Purpose or Case Report: Bilateral renal masses in children are uncommon but can have stakes. Entities such as nephrogenic rests and nephroblastomatosis, bilateral Wilms tumor (Stage V), hereditary renal cell carcinoma associated with von Hippel Lindau and tuberous sclerosis, DICER1 related cystic neoplasms, and lymphoma often overlap in appearance on imaging. Management pathways can differ widely and can range from surveillance to more aggressive surgical managements. Therefore, radiologists need to integrate imaging findings with clinical and genetic clues to protect renal function and optimize outcomes
This exhibit is designed to help participants recognize multimodality imaging features of uncommon bilateral renal masses beyond simple cysts, angiomyolipomas, infection, and metastases. It also highlights key syndromic associations and epidemiology, including WAGR, Denys Drash, Beckwith Wiedemann, von Hippel Lindau, tuberous sclerosis, and DICER1. Finally, it presents a structured, stepwise framework for refining the differential. It guides recommendations for next steps, such as surveillance, biopsy, or chemotherapy first. The approach emphasizes nephron preservation and close collaboration across the care team.

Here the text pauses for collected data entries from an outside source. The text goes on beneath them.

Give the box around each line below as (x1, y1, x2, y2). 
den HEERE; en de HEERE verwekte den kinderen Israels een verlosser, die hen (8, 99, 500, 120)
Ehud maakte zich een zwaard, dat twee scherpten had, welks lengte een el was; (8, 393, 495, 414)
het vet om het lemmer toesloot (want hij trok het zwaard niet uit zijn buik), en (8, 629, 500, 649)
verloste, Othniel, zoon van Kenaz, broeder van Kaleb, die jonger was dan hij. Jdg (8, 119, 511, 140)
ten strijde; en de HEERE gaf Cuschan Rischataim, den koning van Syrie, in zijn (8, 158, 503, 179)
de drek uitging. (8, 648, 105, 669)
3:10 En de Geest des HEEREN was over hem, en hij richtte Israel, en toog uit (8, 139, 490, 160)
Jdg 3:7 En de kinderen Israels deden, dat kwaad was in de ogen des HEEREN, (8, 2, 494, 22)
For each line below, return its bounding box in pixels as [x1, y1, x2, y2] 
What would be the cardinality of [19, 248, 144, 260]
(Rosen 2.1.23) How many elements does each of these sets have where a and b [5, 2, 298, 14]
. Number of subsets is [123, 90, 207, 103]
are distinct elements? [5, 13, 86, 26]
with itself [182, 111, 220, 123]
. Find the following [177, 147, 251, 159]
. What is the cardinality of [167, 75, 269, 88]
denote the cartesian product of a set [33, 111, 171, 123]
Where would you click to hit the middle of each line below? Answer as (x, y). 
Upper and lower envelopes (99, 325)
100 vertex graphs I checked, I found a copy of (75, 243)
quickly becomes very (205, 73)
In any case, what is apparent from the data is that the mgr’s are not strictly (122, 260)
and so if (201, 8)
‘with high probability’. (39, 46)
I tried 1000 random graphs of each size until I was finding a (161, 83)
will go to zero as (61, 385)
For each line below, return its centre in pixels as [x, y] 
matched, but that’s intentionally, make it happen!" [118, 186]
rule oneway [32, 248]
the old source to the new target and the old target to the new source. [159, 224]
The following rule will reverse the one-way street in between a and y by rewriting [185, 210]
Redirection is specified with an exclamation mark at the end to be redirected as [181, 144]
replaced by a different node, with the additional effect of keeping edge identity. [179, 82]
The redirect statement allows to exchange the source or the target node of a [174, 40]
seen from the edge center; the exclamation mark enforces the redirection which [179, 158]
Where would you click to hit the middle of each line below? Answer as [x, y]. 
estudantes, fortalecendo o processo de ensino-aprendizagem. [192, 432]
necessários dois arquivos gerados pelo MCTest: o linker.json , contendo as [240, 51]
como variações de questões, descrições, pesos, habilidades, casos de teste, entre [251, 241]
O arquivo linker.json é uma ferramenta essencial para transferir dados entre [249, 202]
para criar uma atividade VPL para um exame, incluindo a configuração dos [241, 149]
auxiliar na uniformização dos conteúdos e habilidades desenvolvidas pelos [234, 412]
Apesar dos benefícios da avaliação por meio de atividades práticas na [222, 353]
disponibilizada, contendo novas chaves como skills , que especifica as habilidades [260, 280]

Methods & Materials: Materials and Methods
- Case-based format integrating US/CT/MRI with concise clinical vignettes.
- Side-by-side image panels highlighting discriminators (location, margins, enhancement, diffusion, multiplicity, symmetry).
- Algorithmic flowchart (detection → imaging discriminators → syndromic flags → management).
- Quick-reference tables: imaging pearls/pitfalls, suggested follow-up intervals, and report phrases.
Results:
Conclusions: A structured multimodality approach improves diagnostic accuracy, reduces unnecessary invasive intervention, and supports nephron-sparing management. Clear, management-oriented reporting strengthens collaboration with oncology, surgery, and genetics.